Monarch Butterflies Need Our Help

Monarch butterflies present an amazing story of species survival as they migrate each year. An adult will live only a few weeks in the summer. However, migrating butterflies have a winter-long lifespan of six-to-nine months.

The female lays eggs on milkweed plants where the eggs hatch in approximately four days. The complete metamorphosis from egg to adult takes about a month.

Many nature enthusiasts know that the Monarch butterfly is endangered. Over the past 20 years they have suffered a 90 percent decline in numbers attributable mainly to habitat loss. This loss can be reversed if and when local and state governments, as well as individuals and conservation organizations, work together to rebuild the milkweed habitat.
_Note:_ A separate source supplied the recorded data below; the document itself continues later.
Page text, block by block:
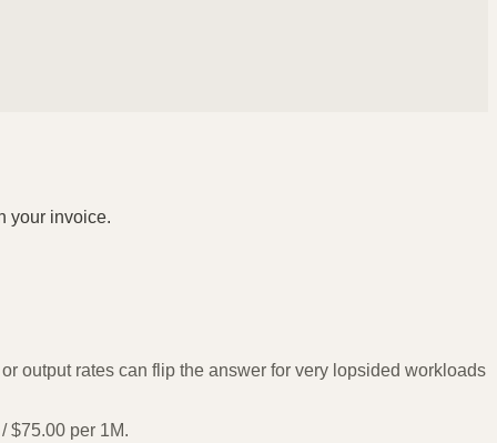
your invoice.
output rates can flip the answer for very lopsided workloads
$75.00 per 1M.
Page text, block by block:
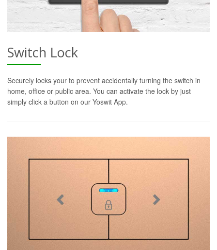
Switch Lock
Securely locks your to prevent accidentally turning the switch in
home, office or public area. You can activate the lock by just
simply click a button on our Yoswit App.
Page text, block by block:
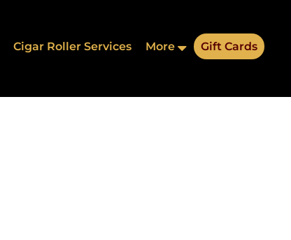
Cigar Roller Services More Gift Cards
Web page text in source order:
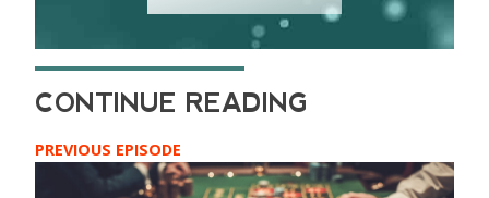
PREVIOUS EPISODE
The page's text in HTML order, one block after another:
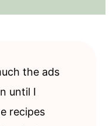
the ads
until I
recipes
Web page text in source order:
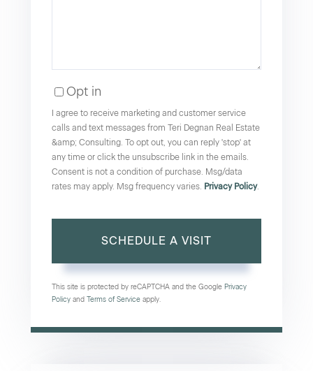
Opt in
I agree to receive marketing and customer service
calls and text messages from Teri Degnan Real Estate
&amp; Consulting. To opt out, you can reply 'stop' at
any time or click the unsubscribe link in the emails.
Consent is not a condition of purchase. Msg/data
rates may apply. Msg frequency varies. Privacy Policy.
This site is protected by reCAPTCHA and the Google Privacy
Policy and Terms of Service apply.
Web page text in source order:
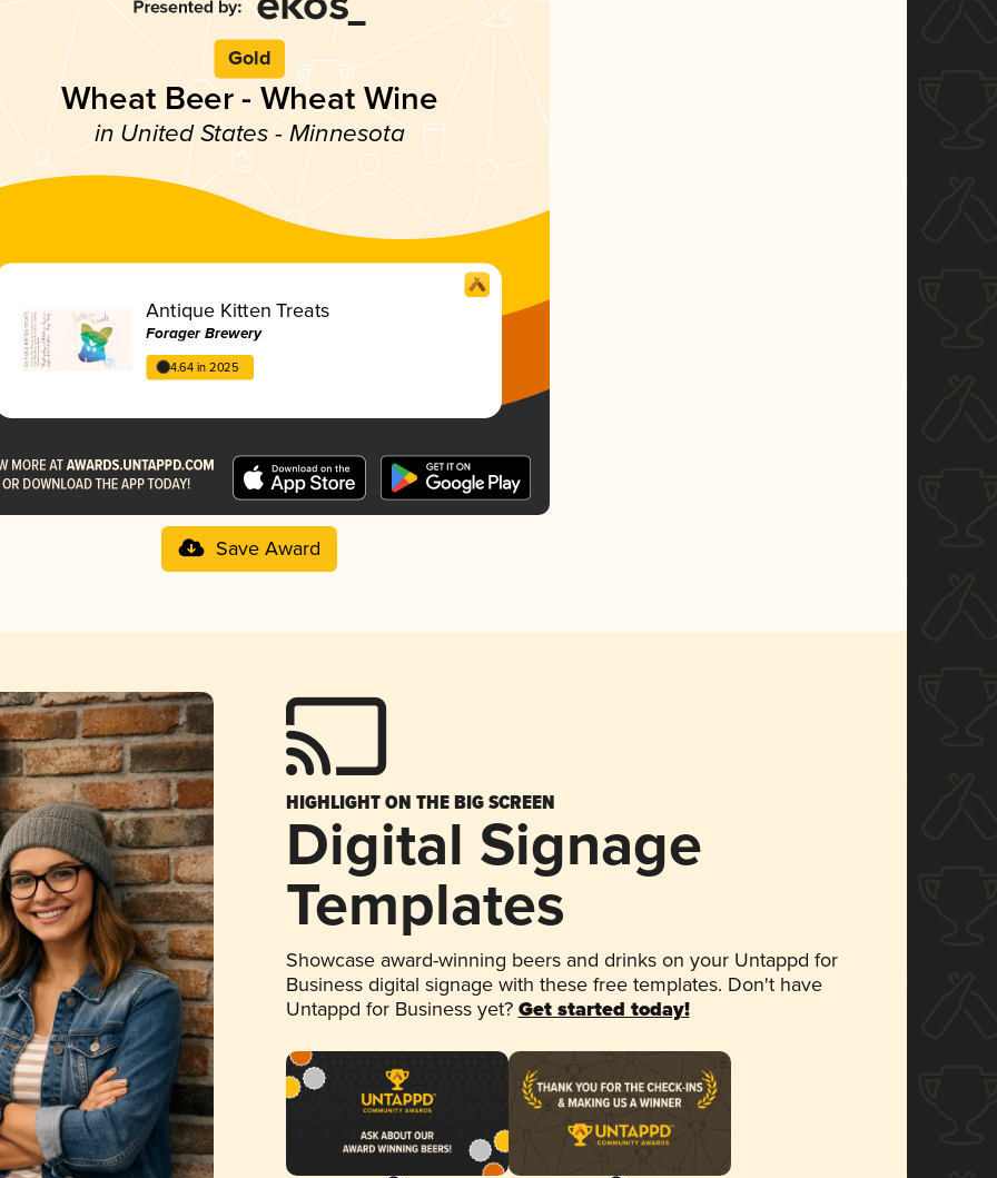
Gold
Wheat Beer - Wheat Wine
in United States - Minnesota
Antique Kitten Treats
Forager Brewery
4.64 in 2025
Save Award
HIGHLIGHT ON THE BIG SCREEN
Digital Signage
Templates
Showcase award-winning beers and drinks on your Untappd for
Business digital signage with these free templates. Don't have
Untappd for Business yet? Get started today!

Pheasants Forever and Quails Forever are working toward this goal, with the appointment of Jason Jenkins as the new monarch and pollinator coordinator for the state of Missouri.
 
According to their press release, they are working with 30+ partners in the Missourians for Monarchs Collaborative, to establish this first-of-its-kind position. Missourians for Monarchs include conservation and agricultural organizations as well as state and federal agencies. This statewide initiative seeks to create and maintain 19,000 acres of pollinator habitat annually for the next 20 years.

"For conservationists, few issues are of as great a concern as that of declining pollinator populations,” said Jason Jenkins, monarch and pollinator coordinator for the Missourians for Monarchs Collaborative. “These insects serve a vital role in our food production systems and sustain our native plant communities. The consequences of losing these species are disastrous. I’m looking forward to becoming an ambassador and advocate for the monarch while we increase and sustain habitat for all pollinators in Missouri."

Spending winters along the Texas coast has made me aware of the population decline. The butterflies travel through on their migratory journey from the northern United States to Mexico. I know many Texas gardeners plant milkweed to help feed the monarchs on their 3,000-mile journey.
We can all help restore the monarch population by providing milkweed and its needed flowering native grassland habitat, to enable the butterfly to complete its life cycle and amazing migration. By conserving and connecting habitat for monarchs, we will benefit other plants and animals, including critical insect and avian pollinators.

Even though I have not one gardening bone in my body, I appreciate those who do. As we all wander the country this fall, we should be on the lookout for the migrating monarchs and plan to do our part in their survival.